Josh Lemos: That would be one outcome, sure, but ransomware is a pretty finite end game. I think what’s more interesting from an attacker’s perspective is figuring out how to maintain silence, going undetected for a long period of time. Ultimately the goal [for attackers] is to either compromise data or get insights into a company, government or any organization for various reasons; it could be financially motivated, politically motivated or motivated by compromising intellectual property.
Karl Greenberg: Or, when I think of a threat actor’s persistent presence in a network, I suppose access brokers do this.
Josh Lemos: Generally, attackers don’t want to burn their access, so yeah they want to keep those persistence records as long as possible. So, going back to the first question, my goal in all of this is to create the environment in which companies can secure their build pipelines effectively, limit access to their secrets and utilize cloud security and CI/CD security controls at scale.
SEE: GitLab CI/CD Tool Review (TechRepublic)
GitLab’s AI toolkit, from code generation to natural language suggestions
Karl Greenberg: GitHub has been very successful with Copilot adoption. What are GitLab’s generative AI innovations?
Josh Lemos: We have over a dozen AI features, some designed to do things like code generation, an obvious use case; our version of Copilot, for example, is GitLab Duo. There are other AI features we have that are very useful in terms of making suggested changes and reviewers for projects: We can look at who has contributed to the project, who might want to review that change, then make those recommendations using AI. So all of these tools automate infusion of security into development without developers having to slow down and look for mistakes.
SEE: GitLab Report on DevSecOps: How AI is Reshaping Developer Roles (TechRepublic)
Karl Greenberg: But obviously, you want to do that early because, by the time it’s out in the wild, it’s expensive, and you are dealing with an exposure issue — a live vulnerability.
Josh Lemos: Yes, it’s shift left in terms of tightening the feedback loop early in the process, when the developer goes to commit the code, while they’re still thinking about that piece of code. And they will get feedback in terms of identifying an issue and fixing it within their process, and on our platform, so they don’t have to go to an external tool. Also, because of this tight feedback loop, they don’t have to wait for software to go into production and then get the problem identified when it’s happening at the time of build.

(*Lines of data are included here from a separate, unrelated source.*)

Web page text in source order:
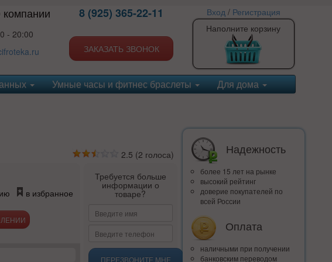
- 20:00
8 (925) 365-22-11
ЗАКАЗАТЬ ЗВОНОК
Вход/ Регистрация
Наполните корзину
Умные часы и фитнес браслеты Для дома
2.5 (2 голоса)
в избранное
Требуется больше
информации о
товаре?
ПЕРЕЗВОНИТЕ МНЕ
Надежность
более 15 лет на рынке
высокий рейтинг
доверие покупателей по
всей России
Оплата
наличными при получении
банковским переводом

Shift left: Just in time, actionable feedback to developers
Karl Greenberg: What key security challenges in the software process need some sort of security solution beyond those tools you’ve talked about?

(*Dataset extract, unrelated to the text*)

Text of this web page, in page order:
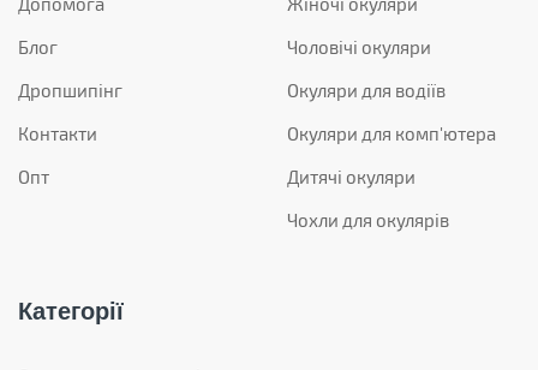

Josh Lemos: Generally, I think that a lot of shifting left terminology is really about making sure that we can secure the software pipeline regardless of the number of developers involved. We can do that by providing good, actionable and meaningful feedback to developers working in the build and development process. We want this part to be automated as much as possible so that we can start to use our security teams to do the more insightful work of design and architecture earlier in the process, before it even gets to the part where they’re building and committing code.
Karl Greenberg: Are we talking purely about ML- and AI-driven tools?
Josh Lemos: There’s a mix of tools and capabilities. Some of them are traditional static code analysis tools; some of them are container scanning that look for known CVEs (common vulnerabilities and exposures) and packages. So there’s a mix of AI and non-AI. But there’s a massive opportunity for automation. And whether that’s AI automation or traditional software, CI/CD security type automation, those can reduce the level of manual work and effort, which allows you to shift your team to focus on other problems that can’t be automated away yet. And I think that’s the big movement in security teams: How can we go automation first in order for us to scale and meet the velocity we are required to meet as a company, and the velocity we need to meet with our engineering teams?